■ DATA PROVIDED
□ □ □ □ □ □ □

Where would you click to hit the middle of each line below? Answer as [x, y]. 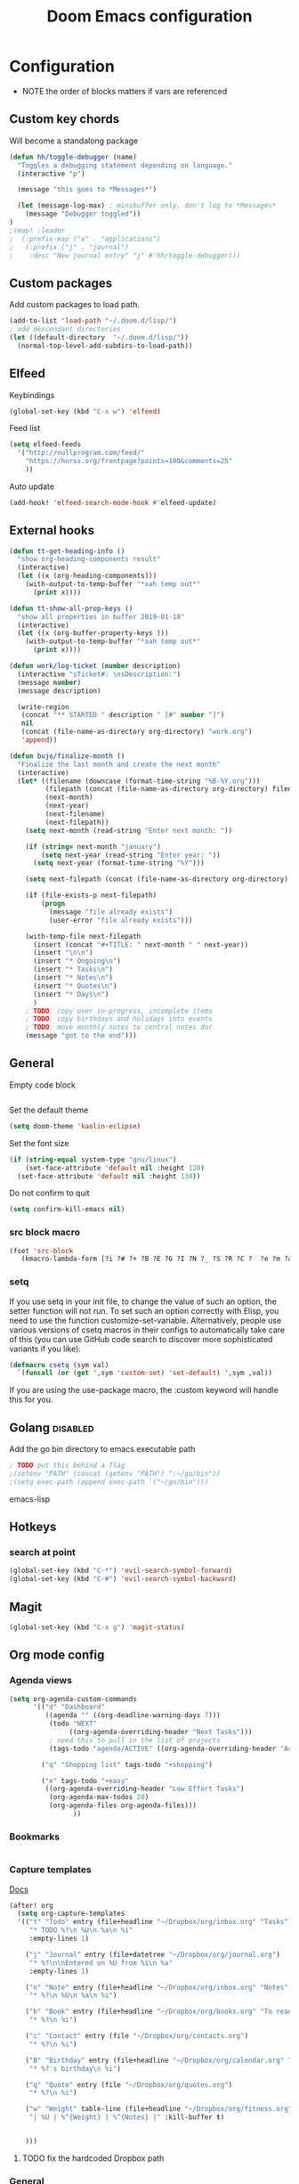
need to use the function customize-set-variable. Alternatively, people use [145, 1320]
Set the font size [39, 1143]
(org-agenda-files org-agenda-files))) [123, 1805]
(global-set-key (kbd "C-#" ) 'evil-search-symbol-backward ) [123, 1579]
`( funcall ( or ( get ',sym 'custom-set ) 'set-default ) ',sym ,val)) [145, 1373]
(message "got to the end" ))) [81, 1036]
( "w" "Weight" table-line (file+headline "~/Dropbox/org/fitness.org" [159, 2109]
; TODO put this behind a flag [67, 1466]

□ □ □ □ □ □ □

■ EXERCISE DESCRIPTION
Print the data above exactly; drop every picture.

■ FINISHED TASK
Where would you click to hit the middle of each line below? Answer as [x, y]. 
need to use the function customize-set-variable. Alternatively, people use [145, 1320]
Set the font size [39, 1143]
(org-agenda-files org-agenda-files))) [123, 1805]
(global-set-key (kbd "C-#" ) 'evil-search-symbol-backward ) [123, 1579]
`( funcall ( or ( get ',sym 'custom-set ) 'set-default ) ',sym ,val)) [145, 1373]
(message "got to the end" ))) [81, 1036]
( "w" "Weight" table-line (file+headline "~/Dropbox/org/fitness.org" [159, 2109]
; TODO put this behind a flag [67, 1466]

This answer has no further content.